I haven't verified them all but they seem to match the keys we expect (like 5GTUWiSX...)

Here are the logs of the validator1, enabling trace for parachain::approval-voting: validator1.log

crystalin commented 3 years ago

I just saw that our relay also has a 2nd parachain that has never produced blocks. Could that be the reason ?

crystalin commented 3 years ago

Hum that was it ... :( So an auction was set in order to test it long time ago and it was schedule to start on lease 4 of our relaychain and this one started few days ago which launch this parachain without any code in it.

So I didn't know but 1 parachain can prevent the finality on the relay.
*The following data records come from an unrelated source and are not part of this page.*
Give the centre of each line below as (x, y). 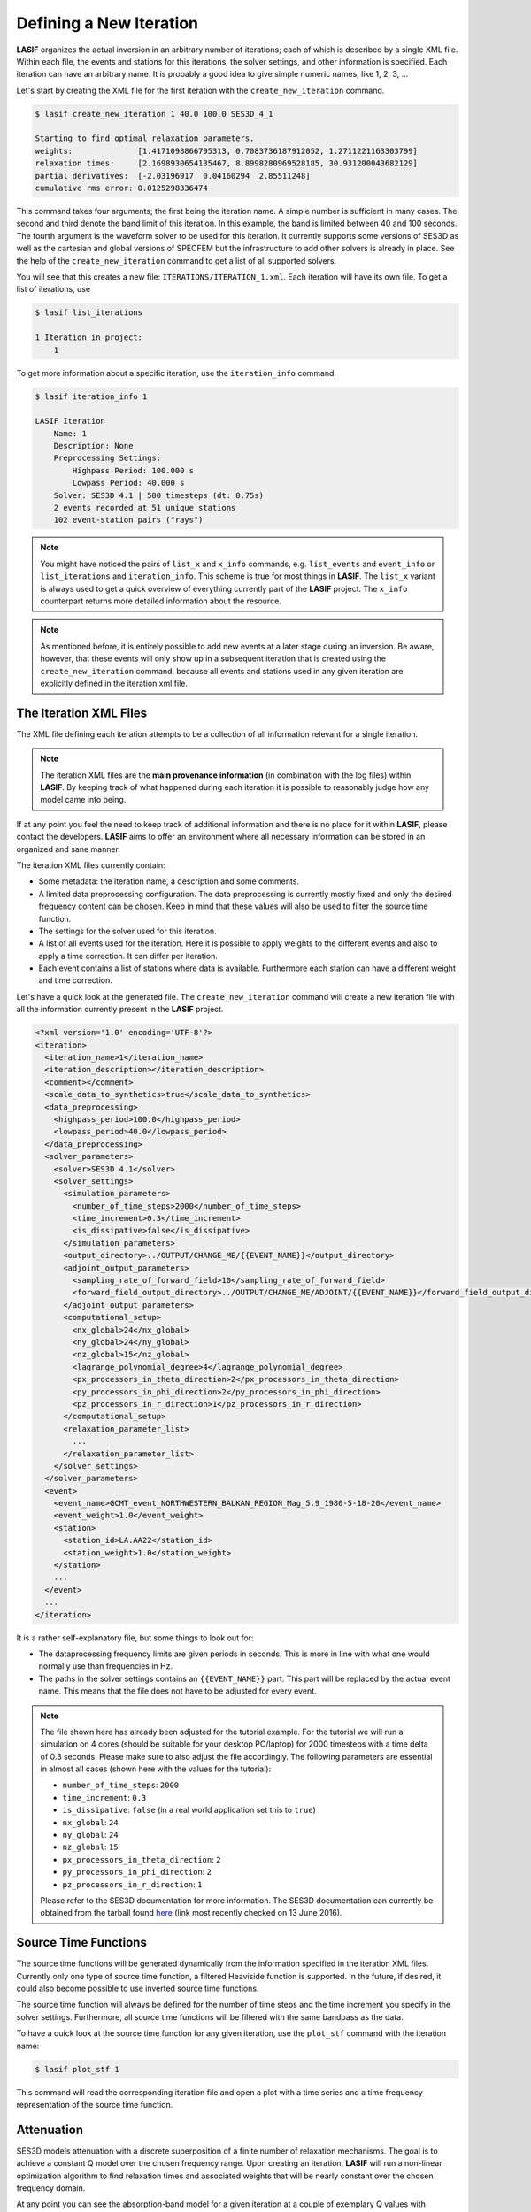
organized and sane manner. (69, 849)
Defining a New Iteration (108, 23)
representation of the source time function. (95, 2104)
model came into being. (83, 800)
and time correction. (75, 980)
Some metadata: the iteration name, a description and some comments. (169, 881)
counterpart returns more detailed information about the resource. (161, 601)
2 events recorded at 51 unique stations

Sorry for the waste of time :(

eskimor commented 3 years ago

So I didn't know but 1 parachain can prevent the finality on the relay.

As @ordian pointed out, that sounds very much like a bug that should be fixed.

crystalin commented 3 years ago

Happy to help more in that case, let me know how we can help

rphmeier commented 3 years ago

Hm, there are two weird things going on.

  1. is that the invalid Wasm was accepted by the backers.
  2. is that no assignments were produced

Is the Wasm blob literally an empty file?

As I can see from exploring the parachain state, only parablocks from para 1000 were ever included. Was this the malicious parachain, or was it a different ID?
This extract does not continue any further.